Dona alexandrina procurou localizar
o mesmo objeto. Olhava na mesma direção e lá estava a atração de Custódio. – O
sem vergonha, descarado. Um casal se enrolando na areia, distante dos outros e
na maior intimidade. Só podia ser aquilo. Não se conteve mais. Tirou o binóculo
dos olhos e ficou observando. Vez por outra dava uma observada com o dela. Em
certo momento Custódio desceu o binóculo. E ela focou o dela. O casal havia se
levantado. Não havia mias dúvida de que era a cena que o safadório observava.
Era melhor irem para casa.
- Não, mulher. Diverte-te mais. Não
te incomodes comigo. Também não sirvo mais para nada.
- Olha Custódio, vens tentando me
enganar, mas descobri tuas manhas. O binóculo que irás trocar amanhã, amanhã
mesmo, será o meu. Não tens vergonha de querer enganar tua própria mulher,
mulher de mais de cinqüenta anos de vida contigo. Usei teu binóculo. Uma
maravilha!!! Bandido... Toma esta porcaria que me deste e me trás igual a este
teu ou maior. A invenção de binóculo foi tua. Aliás, passa-me para cá logo esse
teu até que traga o outro.
- Mulher, com binóculo ou se
binóculo, não adianta mais nada. Quando a coisa congela não há mais esperança.
Pode-se andar em cima de brasa, a temperatura é a mesma... Não sabe?
- Mas dá uma saudade, Custódio...
- Que dá, dá, mas, quem sabe se não
causará um enfarte. Muita gente tem morrido disso.
- Pior é ficarmos mais inutilizados
do que já estamos. Sem levantar mais e com a boca torta.
- De qualquer forma, amanhã vou
trocar o teu binóculo. A coisa é divertida.

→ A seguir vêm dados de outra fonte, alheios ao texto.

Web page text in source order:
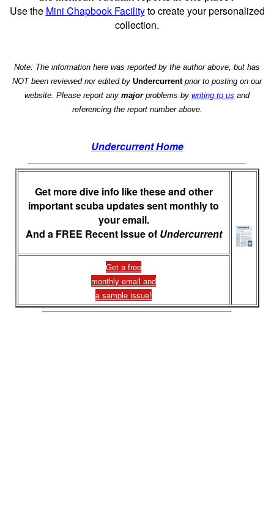
Use the Mini Chapbook Facilityto create your personalized
collection.
Note: The information here was reported by the author above, but has
NOT been reviewed nor edited by Undercurrentprior to posting on our
website. Please report any majorproblems by writing to us and
referencing the report number above.
Undercurrent Home
Get more dive info like these and other
important scuba updates sent monthly to
your email.
And a FREE Recent Issue of Undercurrent
Get a free
monthly email and
a sample issue!

- Faças como quiseres. Quem manda em
casa é o marido...
- Estás ficando depravada, mulher...
- Depravado és tu que estavas
olhando aquele bolo na areia da praia.
- E não viste também.
- Fui só ver o que estavas olhando tão
interessado.
- Vamos deitar acolá na areia da
praia.
- Pra que?
- Simular, ao menos Alexandrina...
- Descarado, depravado, cachorrão...
Mas como quem manda é o dono da casa, vamos lá bicho velho reimoso!
Água salgada e areia da praia fazem
milagre...
Dona Alexandrina animou-se, mas
sabia que era inútil. Tarde demais. Tinham que ficar no binóculo mesmo.
Em 6.8.1985
*O conto pertence
ao livro “Vidas Nordestinas”, no prelo.